Read more: 15 tried-and-true meeting ice breaker questions
Matthew Du Pont, Sales
17. Designate an advocate for remote attendees
A remote advocate is someone who is physically present in a meeting, but is experiencing it from a remote attendee’s point of view. They help remote attendees get floor time during conversations, and ensure the audio setup is functioning properly. In my experience, it’s common for people to speak fast or talk over each during meetings. These factors and others make it tough for people dialing in to know when is an appropriate time to speak. This anxiety can cause them to not speak up at all – benefiting no one.
The way we handle remote advocacy at Poll Everywhere is by having each remote join a video conference with their webcam turned off. When someone remote wishes to speak, they simply switch their webcam on. The remote advocate sees this and announces, “Jeff has something to add,” when appropriate. Having everyone keep their webcam off by default also saves bandwidth and is less distracting for all attendees.
18. Delegate timeboxing and choose a playful audio cue
Moderating a panel discussion can be just as tough as participating. You need to constantly ask yourself, ‘What’s the purpose of this event? Is the current discussion working towards that goal? Should I intervene or call on someone else?’ and so on. The more tasks you can delegate, the more focused – and effective – you will be.
A simple task all moderators should delegate is timeboxing. During Poll Everywhere’s regular planning meetings, we have an employee who delights in hitting a huge gong whenever someone exceeds their 90-second allotment. Choosing a cutoff sound or ritual that’s playful makes it feel more like a reminder, and less like a reprimand. It can actually build positive anticipation in the audience, which encourages contribution.
Jeff Vyduna, CEO
19. Create a S.T.A.R. moment for key information
If you want the audience to remember one thing from your presentation, then you need to spend an outsized amount of time on a single moment. That’s your S.T.A.R. moment. S.T.A.R. stands for Something They’ll Always Remember. It could be an unusual prop or emotional story – anything that breaks from the norm of your presentation and grabs the audience’s attention.
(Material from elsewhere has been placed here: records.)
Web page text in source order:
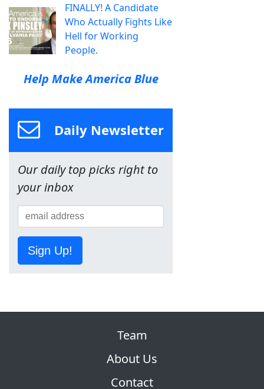
FINALLY! A Candidate
Who Actually Fights Like
Hell for Working
People.
Help Make America Blue
Daily Newsletter
Our daily top picks right to
your inbox
Sign Up!
Team
About Us
Contact
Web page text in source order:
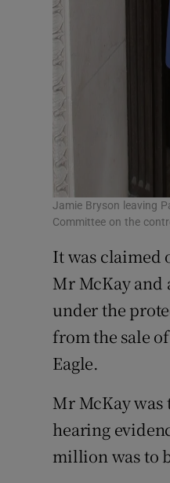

This concept was created by Nancy Duarte, founder and CEO of Duarte Designs. She helped Al Gore design his presentation for An Inconvenient Truth, which included a literal off-the-chart S.T.A.R. moment. In the film, Gore uses a machine to lift himself up above a chart showing global carbon dioxide concentration to illustrate how unnaturally high that concentration could get in the next 50 years. It’s a visually impactful way to drive home that piece of information.
20. Alter your presentation style every three minutes
Cognitive neuroscientist Dr. Carmen Simon suggests that presenters change their presentation every three minutes.
She calls this a “cut,” like cutting between shots in a movie. Variation is exciting. People will normalize experiences without variation. That’s why, when someone asks you to describe your favorite part of a boring movie, you say, “I dunno, it all ran together.”
You don’t want your presentation to “run together.” You want it to stand out clearly so that people remember – and act upon – what you said. This brings us back to “cuts.” A cut is a simple transition from one presentation style – lecturing, Q&A – to another. It mixes things up, thereby making each section feel more distinct.